Her brother had not heard her; he seemed to be thinking what he could say to Isabel. “Won’t you have some tea?—you must be very tired,” he at last bethought himself of remarking.

“No, indeed, I am not tired; what have I done to tire me?” Isabel felt a certain need of being very direct, of pretending to nothing; there was something in the air, in her general impression of things—she could hardly have said what it was—that deprived her of all disposition to put herself forward. The place, the occasion, the combination of people, signified more than lay on the surface; she would try to understand—she would not simply utter graceful platitudes. Poor Isabel was perhaps not aware that many women would have uttered graceful platitudes to cover the working of their observation. It must be confessed that her pride was a trifle alarmed. A man whom she had heard spoken of in terms that excited interest, and who was evidently capable of distinguishing himself, had invited her, a young lady not lavish of her favours, to come to his house.

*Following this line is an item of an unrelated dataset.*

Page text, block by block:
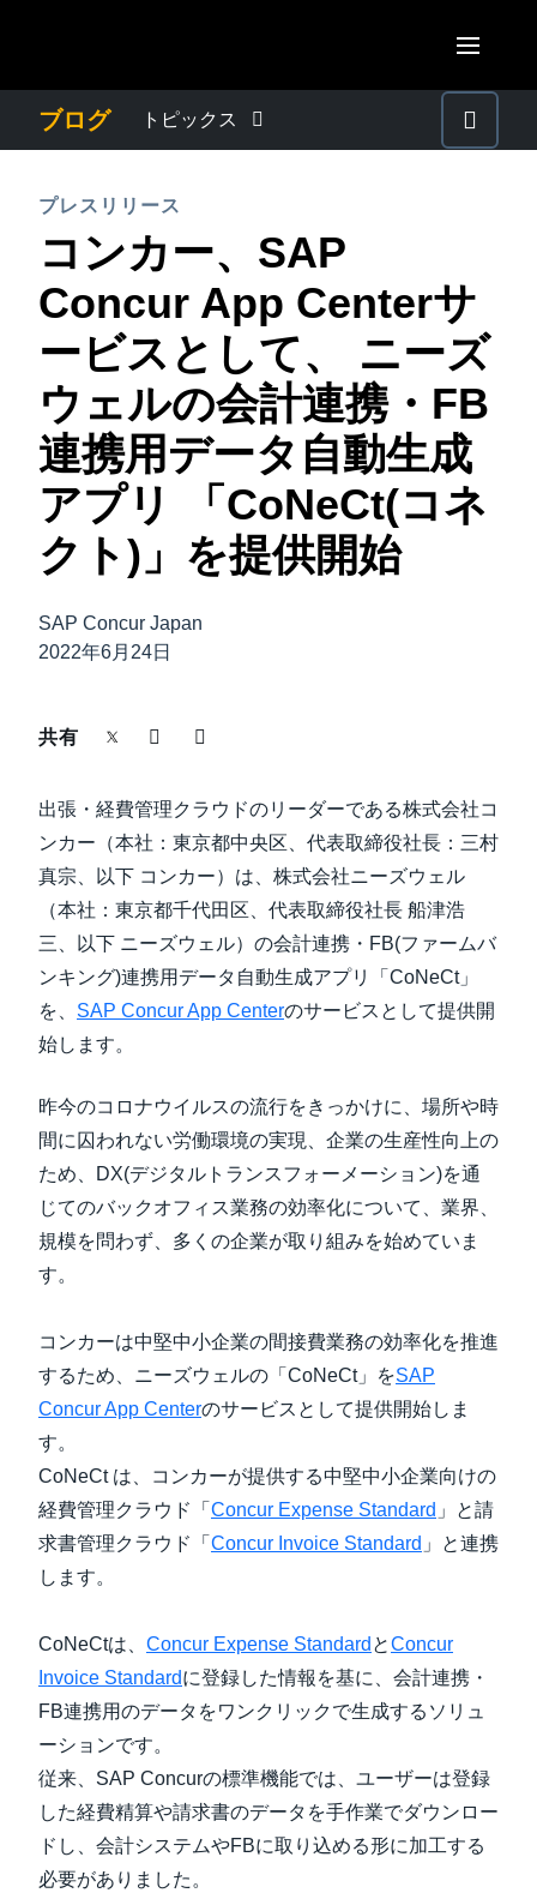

Now that she had done so, the burden of the entertainment rested naturally upon himself: Isabel was not rendered less observant, and for the moment, I am afraid she was not rendered more indulgent by perceiving that Mr. Osmond carried his burden less complacently than might have been expected. “What a fool I was to have invited these women here!” she could fancy his exclaiming to himself.

“You will be tired when you go home, if he shows you all his bibelots and gives you a lecture on each,” said the Countess Gemini.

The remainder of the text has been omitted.